# ViT assignment

colab의 경우, 런타임 유형을 GPU로 바꿔주세요.

# 0. Setting

In [1]:
import torch
import torch.nn as nn
import torch.optim as optim
from torch.utils.data import DataLoader
from torchvision import datasets, transforms
from einops import repeat
from einops.layers.torch import Rearrange
from torch import Tensor
import math
import time

# 1. Project input to patches

In [3]:
class PatchProjection(nn.Module):
    def __init__(self, in_channels=3, patch_size=16, emb_size=768, img_size=224):
        super().__init__()
        self.patch_size = patch_size
        # N = HW/P^2 (H,W는 이미지 해상도, P는 패치 크기)
        # 224x224 이미지를 16x16 패치로 나누면 (224/16)^2 = 14^2 = 196개의 패치가 생성됨
        self.num_patches = (img_size // patch_size) ** 2  # 이미지 크기와 패치 크기에 따른 총 패치 수 계산

        self.projection = nn.Sequential(
            # trainable linear projection을 Conv2d로 구현
            # 입력: (batch, 3, 224, 224) -> 출력: (batch, 768, 14, 14)
            nn.Conv2d(
                in_channels=in_channels,     # RGB 채널 수 (3)
                out_channels=emb_size,       # 임베딩 차원 (768)
                kernel_size=patch_size,      # 16x16 패치 크기
                stride=patch_size,           # 16픽셀씩 이동하여 겹치지 않게 함
                bias=True                    # 선형 변환에 bias 포함
            ),
            # einops 사용해 공간 차원을 시퀀스 차원으로 재배치: (batch, emb_size, height, width) -> (batch, height*width, emb_size)
            # (batch, 768, 14, 14) -> (batch, 196, 768)
            Rearrange('b e h w -> b (h w) e')
        )

        self._init_weights()

    def _init_weights(self):
        for m in self.modules():
            if isinstance(m, nn.Conv2d):
                nn.init.xavier_uniform_(m.weight)
                if m.bias is not None:
                    nn.init.constant_(m.bias, 0)

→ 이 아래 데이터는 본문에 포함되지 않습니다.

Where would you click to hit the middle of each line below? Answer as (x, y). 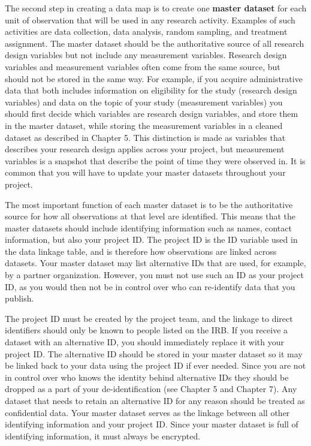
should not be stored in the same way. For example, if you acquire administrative (154, 78)
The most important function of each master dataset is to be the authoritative (149, 204)
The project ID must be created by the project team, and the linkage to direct (149, 318)
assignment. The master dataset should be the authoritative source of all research (155, 43)
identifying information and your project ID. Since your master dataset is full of (152, 424)
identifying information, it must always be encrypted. (103, 436)
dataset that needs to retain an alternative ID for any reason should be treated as (155, 400)
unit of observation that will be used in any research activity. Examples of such (150, 19)
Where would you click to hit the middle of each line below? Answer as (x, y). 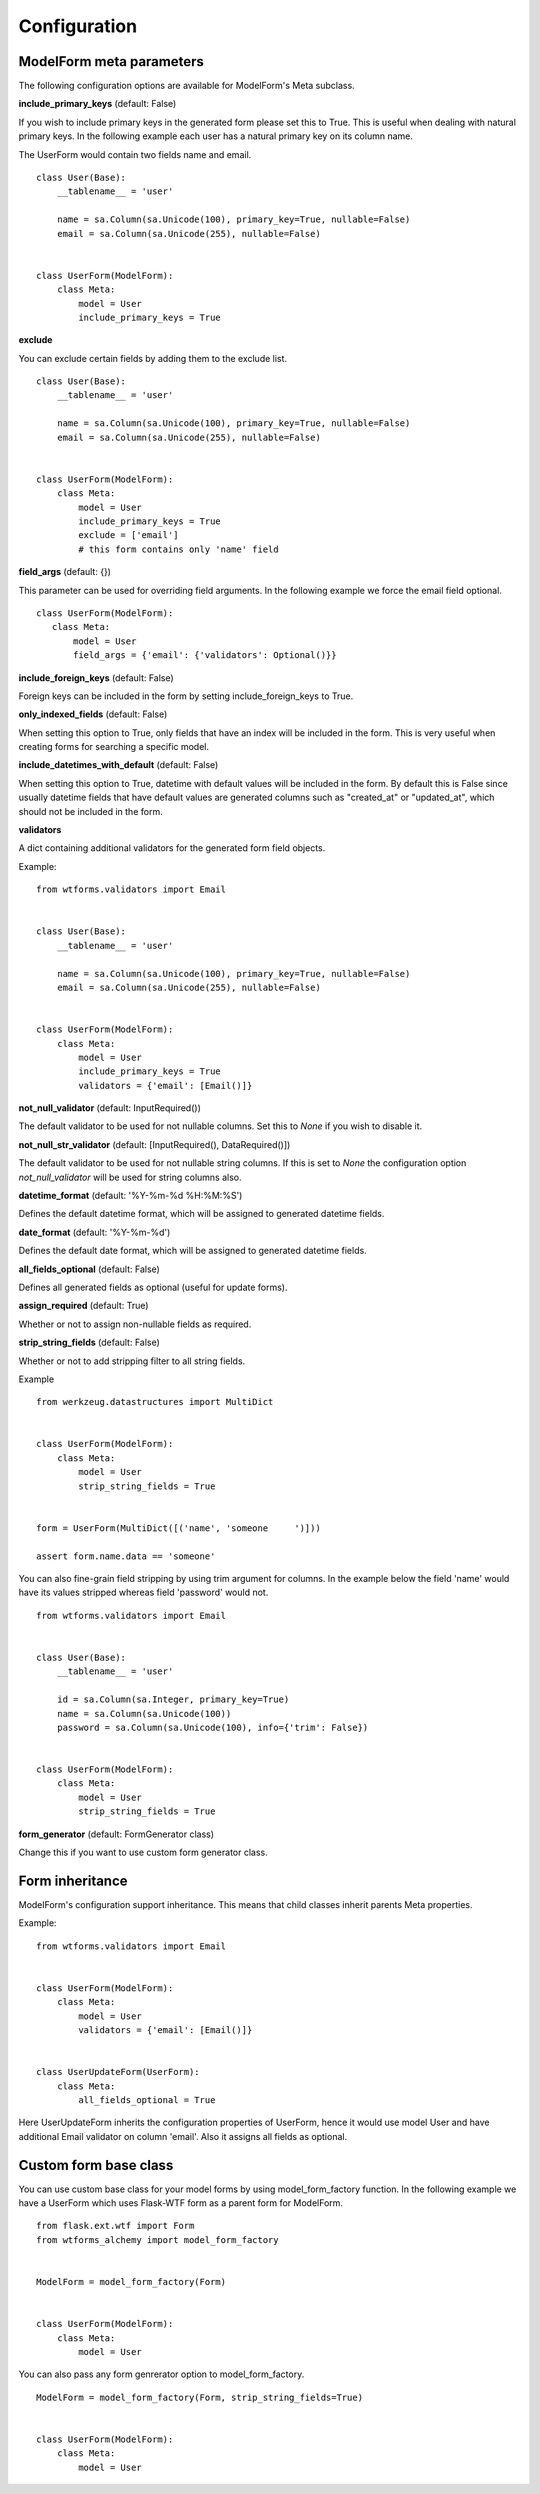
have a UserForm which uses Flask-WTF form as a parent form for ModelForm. (181, 2203)
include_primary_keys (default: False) (97, 104)
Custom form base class (96, 2165)
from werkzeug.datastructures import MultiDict (155, 1402)
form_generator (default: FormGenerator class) (116, 1834)
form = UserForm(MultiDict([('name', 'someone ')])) (179, 1528)
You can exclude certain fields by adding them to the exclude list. (153, 358)
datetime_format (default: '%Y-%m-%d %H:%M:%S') (130, 1196)
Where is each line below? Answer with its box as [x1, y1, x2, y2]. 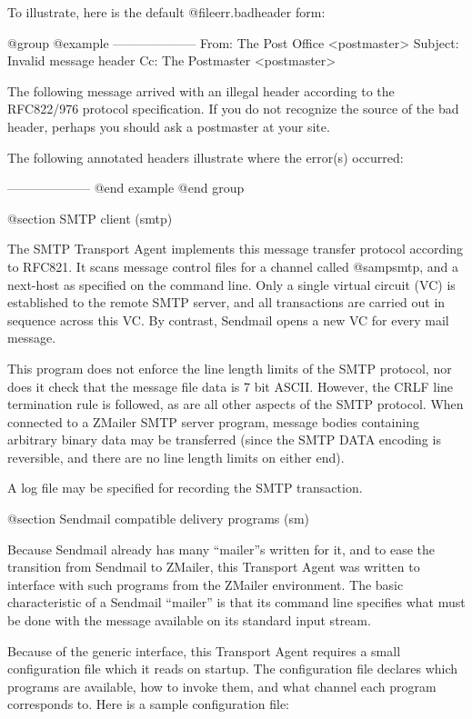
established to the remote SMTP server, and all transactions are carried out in [7, 293, 446, 312]
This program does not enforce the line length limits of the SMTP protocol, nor [7, 358, 452, 377]
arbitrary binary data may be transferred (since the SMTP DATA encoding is [7, 430, 441, 449]
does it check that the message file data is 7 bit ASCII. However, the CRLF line [7, 376, 454, 395]
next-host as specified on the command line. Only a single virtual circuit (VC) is [7, 275, 456, 294]
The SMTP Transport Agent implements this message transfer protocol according [7, 239, 463, 258]
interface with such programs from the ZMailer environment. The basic [7, 574, 404, 594]
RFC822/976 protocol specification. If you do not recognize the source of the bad [7, 99, 459, 118]
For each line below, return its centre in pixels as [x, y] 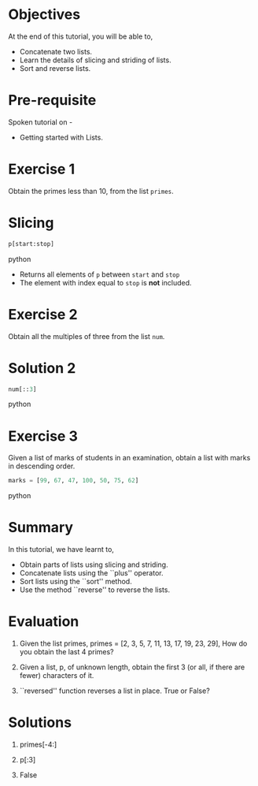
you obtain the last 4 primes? [66, 652]
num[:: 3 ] [22, 389]
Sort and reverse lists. [55, 68]
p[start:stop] [31, 244]
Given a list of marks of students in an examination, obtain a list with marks [129, 458]
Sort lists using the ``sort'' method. [76, 582]
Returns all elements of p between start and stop [100, 274]
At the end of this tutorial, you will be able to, [81, 36]
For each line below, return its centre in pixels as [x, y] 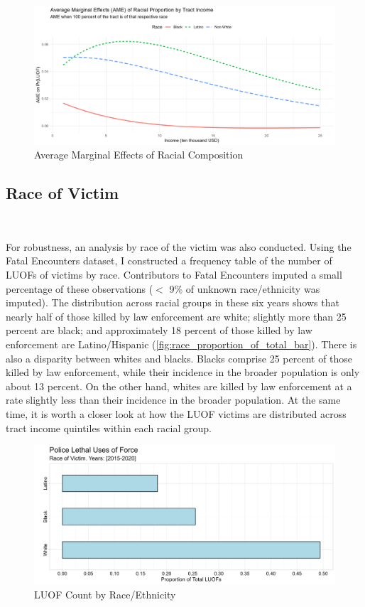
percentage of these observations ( [80, 288]
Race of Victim [62, 193]
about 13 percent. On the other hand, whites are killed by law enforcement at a [179, 386]
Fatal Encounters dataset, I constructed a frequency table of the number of [169, 260]
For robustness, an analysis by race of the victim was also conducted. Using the [179, 246]
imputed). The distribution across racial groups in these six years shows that [173, 302]
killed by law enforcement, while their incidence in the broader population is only [183, 372]
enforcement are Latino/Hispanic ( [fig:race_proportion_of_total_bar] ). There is [181, 344]
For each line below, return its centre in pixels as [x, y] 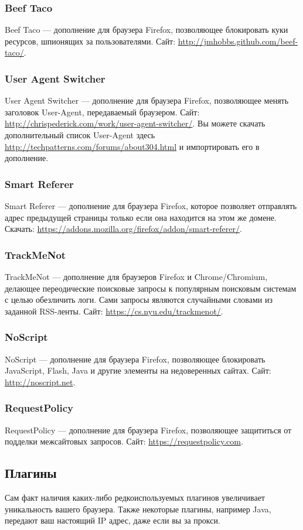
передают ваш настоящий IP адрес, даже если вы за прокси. [113, 520]
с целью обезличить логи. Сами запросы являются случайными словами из [139, 300]
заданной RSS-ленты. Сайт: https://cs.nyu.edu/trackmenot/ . [114, 311]
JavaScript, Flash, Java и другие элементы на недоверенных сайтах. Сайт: [138, 370]
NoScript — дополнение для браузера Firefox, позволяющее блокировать [135, 359]
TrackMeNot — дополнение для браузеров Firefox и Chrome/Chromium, [136, 276]
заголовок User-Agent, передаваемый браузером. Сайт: [102, 112]
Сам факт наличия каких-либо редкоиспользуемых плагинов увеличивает [135, 497]
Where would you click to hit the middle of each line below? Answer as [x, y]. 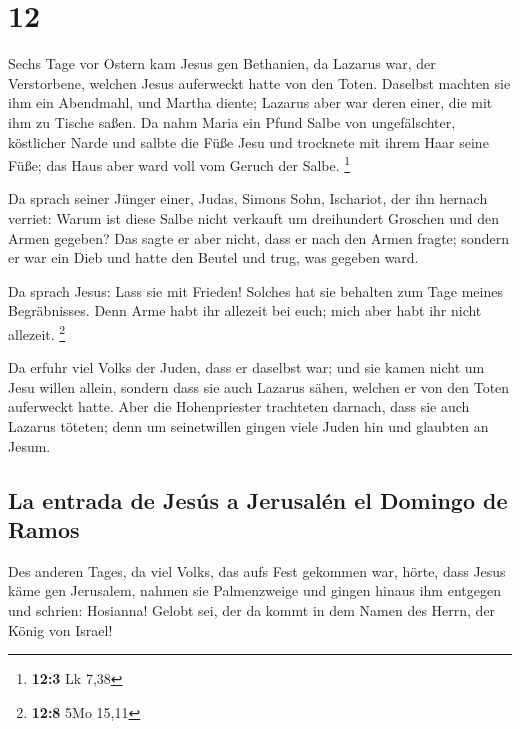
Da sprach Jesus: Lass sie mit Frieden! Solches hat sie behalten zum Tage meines [255, 290]
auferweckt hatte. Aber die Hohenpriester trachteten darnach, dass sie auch [239, 406]
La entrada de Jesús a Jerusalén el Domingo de [258, 499]
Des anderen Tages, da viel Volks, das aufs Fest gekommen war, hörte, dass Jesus [257, 570]
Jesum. [29, 445]
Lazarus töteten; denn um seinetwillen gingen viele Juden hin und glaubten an [248, 425]
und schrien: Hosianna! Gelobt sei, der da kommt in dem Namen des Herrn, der [252, 609]
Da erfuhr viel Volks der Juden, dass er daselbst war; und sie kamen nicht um [246, 367]
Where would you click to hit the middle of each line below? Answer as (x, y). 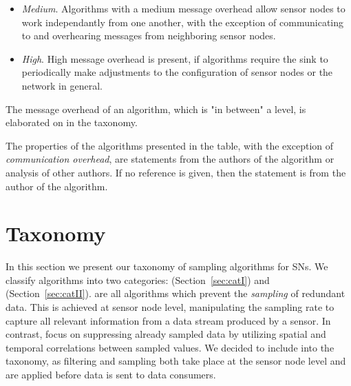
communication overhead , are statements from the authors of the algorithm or (170, 159)
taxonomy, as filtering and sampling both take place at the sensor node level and (176, 361)
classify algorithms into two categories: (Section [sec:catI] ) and (138, 280)
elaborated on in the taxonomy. (72, 122)
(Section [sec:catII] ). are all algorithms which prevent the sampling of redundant (175, 293)
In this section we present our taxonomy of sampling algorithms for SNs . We (167, 266)
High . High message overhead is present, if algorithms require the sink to (175, 58)
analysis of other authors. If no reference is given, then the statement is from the (176, 172)

    def forward(self, x: Tensor) -> Tensor:
        # 입력 이미지를 patch embedding으로 변환
        # 입력 이미지 텐서 (batch_size, channels, height, width) -> 패치 임베딩 텐서 (batch_size, num_patches, embedding_dim)
        patch_embeddings = self.projection(x)
        return patch_embeddings


# Test
if __name__ == "__main__":
    x = torch.randn(8, 3, 224, 224)
    patch_proj = PatchProjection()
    out = patch_proj(x)
    print(f'Input shape: {x.shape}')
    print(f'Patch embeddings shape: {out.shape}')
    print(f'Number of patches: {patch_proj.num_patches}')

Input shape: torch.Size([8, 3, 224, 224])
Patch embeddings shape: torch.Size([8, 196, 768])
Number of patches: 196


# 2. Patches embedding

In [4]:
class PatchEmbedding(nn.Module):
    def __init__(self, in_channels=3, patch_size=16, emb_size=768, img_size=224):
        super().__init__()
        self.num_patches = (img_size // patch_size) ** 2

        # Patch projection
        self.projection = nn.Sequential(
            # trainable linear projection을 Conv2d로 구현
            # 입력: (batch, 3, 224, 224) -> 출력: (batch, 768, 14, 14)
            nn.Conv2d(
                in_channels=in_channels,     # RGB 채널 수 (3)
                out_channels=emb_size,       # 임베딩 차원 (768)
                kernel_size=patch_size,      # 16x16 패치 크기
                stride=patch_size,           # 16픽셀씩 이동하여 겹치지 않게 함
                bias=True                    # 선형 변환에 bias 포함
            ),
            # einops 사용해 공간 차원을 시퀀스 차원으로 재배치: (batch, emb_size, height, width) -> (batch, height*width, emb_size)
            # (batch, 768, 14, 14) -> (batch, 196, 768)
            Rearrange('b e h w -> b (h w) e')
        )

        # CLS token and positional encoding
        # CLS token은 전체 이미지의 표현을 학습하는 특별한 토큰: (1, 1, emb_size) 크기로 생성하여 나중에 배치 크기에 맞게 확장
        self.cls_token = nn.Parameter(torch.randn(1, 1, emb_size))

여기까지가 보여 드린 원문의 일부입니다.